高架下の男
松元嬉々
高架下の男
その男との出会いは、突然でした。
当時の私は仕事が忙しく、朝の6時には出勤し、深夜に帰宅するという生活が続いていました。
いつもと変わらず自宅近くの高架下に差し掛かったとき、街灯もない暗い中、壁に寄りかかって座っていた男に、いきなり話しかけられました。
「時間をもらっていただけませんか」
最初は何を言われたのか理解できず、聞き返すと、
「ですから、私の時間を1日のうち4時間ほどあなたに差し上げます。対価はいただきません」
「言っている意味がよく・・・」
男が私の言葉を遮るように続ける。
「私は、実は病気で、仕事をすることができず、特に趣味も持たず、家族も持たないので、独りぼっちで、孤独な時間が多すぎて困っているのです。忙しそうなあなたなら、私の孤独な時間を有効に使っていただけると思います。
私もあなたに時間を差し上げることで、孤独感に苦しむ時間を少しでも少なくできます。
お願いできませんか」
男が言うには、男の両肩に手を置き、額を合わせることで男の持つ時間を私に譲渡できるらしい。
あまりにも懇願されたため、本当のこととは到底思えないが、男の切迫性を受けて、人助けのため、と思い応じることにした。
「はい、これであなたに私の時間が譲渡されました。あなたにとっての1日は28時間となりました。
昼の12時きっかりにあなた以外の方の時間が止まり、4時間経てば元の時間の流れに戻ります。
ちなみに私1日の時間は20時間となります。
ただし、1日に1回夜中にここに来てください。
時間の譲渡は従量制で、1回の譲渡では1日分しかお渡しすることができません」
「わかりました、お身体に気をつけて」
翌日、私は少しだけドキドキしながら通常通り出勤し、仕事をし、昼の12時を待った。
男の言う通り、12時きっかりに私以外の人間が動かなくなり、明らかに時間が止められたことが分かった。
4時間後、時計は12時1分1秒を刻み、時間は元の流れに戻った。
与えられた4時間、私は何もすることなくぼうっとしていた。
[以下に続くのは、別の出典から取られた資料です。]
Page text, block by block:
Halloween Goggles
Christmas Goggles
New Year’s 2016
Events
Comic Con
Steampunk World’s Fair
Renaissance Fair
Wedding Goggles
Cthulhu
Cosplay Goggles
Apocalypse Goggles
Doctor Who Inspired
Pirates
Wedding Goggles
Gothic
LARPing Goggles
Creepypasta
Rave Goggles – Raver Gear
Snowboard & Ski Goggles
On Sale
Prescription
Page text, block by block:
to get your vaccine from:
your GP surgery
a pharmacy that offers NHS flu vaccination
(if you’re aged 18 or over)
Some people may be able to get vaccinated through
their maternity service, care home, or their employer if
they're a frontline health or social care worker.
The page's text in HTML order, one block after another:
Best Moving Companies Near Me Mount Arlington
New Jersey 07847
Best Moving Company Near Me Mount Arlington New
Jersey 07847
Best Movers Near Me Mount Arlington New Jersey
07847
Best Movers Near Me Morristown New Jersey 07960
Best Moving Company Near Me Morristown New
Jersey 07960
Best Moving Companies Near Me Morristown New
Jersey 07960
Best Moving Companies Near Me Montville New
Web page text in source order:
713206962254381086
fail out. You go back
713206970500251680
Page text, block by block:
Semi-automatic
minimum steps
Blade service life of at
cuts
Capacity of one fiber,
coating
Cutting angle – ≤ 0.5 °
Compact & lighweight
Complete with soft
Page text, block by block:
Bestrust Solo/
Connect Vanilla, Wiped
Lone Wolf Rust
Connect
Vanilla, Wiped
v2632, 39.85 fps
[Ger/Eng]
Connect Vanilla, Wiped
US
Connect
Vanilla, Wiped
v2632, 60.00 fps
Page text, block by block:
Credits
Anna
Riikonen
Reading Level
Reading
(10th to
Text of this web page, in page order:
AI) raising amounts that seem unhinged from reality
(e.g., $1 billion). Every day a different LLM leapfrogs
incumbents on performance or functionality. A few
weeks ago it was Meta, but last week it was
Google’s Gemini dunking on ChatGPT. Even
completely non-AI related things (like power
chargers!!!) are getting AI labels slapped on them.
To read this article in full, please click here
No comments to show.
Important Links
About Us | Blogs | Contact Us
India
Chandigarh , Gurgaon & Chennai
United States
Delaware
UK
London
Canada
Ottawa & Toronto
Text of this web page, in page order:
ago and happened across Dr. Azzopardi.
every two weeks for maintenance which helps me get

仕事のシステムも全て停止しているため、4時間の間に仕事を進めることもできず、もちろん誰とも話をすることもできず、何か心に寂しさのようなものが残った。
その日の夜も、高架下の男のところへ向かった。
「有意義に過ごせましたか?」
男が言う。
「今日はあまり・・・明日はうまく過ごせるようにします」
次の日も、また次の日も、来る日も来る日も私は同じように男の時間をもらい、なんとか有意義に過ごせるように考えたが、やはり、誰とも接することの無い4時間は、とても寂しいものだった。
4時間どころではない男の孤独を想うと、切ない気持ちになった。
私にとっても、その4時間は、とても孤独で苦しい時間になっていた。
そして時間を男からもらい始めて6日目の夜、もう時間をいただくことはやめにしますと男に伝えるため高架下に向かうと、そこには男の姿は無かった。
代わりに白い封筒に入った手紙が壁に立てかけてあった。
そこには男から私への言葉が綴られていた。
「私は、あなたにお会いしたとき、既に余命が1週間、つまり時間で表すと168時間程と決められていた身でした。世の中に何の貢献もできなかった私の人生ですが、最後の1日を誰かにお渡しすることで、安らかな気持ちで死にゆくことができるのではないかと思い、この方法を思いつきました。
まさか本当に上手くいくとは正直思っていませんでしたが・・・あなたは毎晩私のところへ来てくれました。神様がいるのであれば、最後の私のわがままを実現していただいたことと、あなたとの出会いを与えてくださったことに感謝しようと思います。
あなたが夜中に来てくださるのを待っている時間は、私に染み付いた孤独感を丁寧に和らげてくださいました。
もう二度とお会いすることはできませんが、お付き合いいただいたことに感謝致します。
最後になりました、明日からは、またあなたは通常の時間の中で生きていくことになるでしょう。
腹が立つことや悔しいこともあるでしょうが、それも含めて、人とのつながりを大切にしてください。
どの要素も、あなたが独りで生きているわけではないという証明です。
本当に楽しい時間を、そして私のわがままな24時間を受け取っていただき、ありがとうございました。
それでは」
私は手紙を閉じることができず、しばらく男の居た場所に立ち尽くした。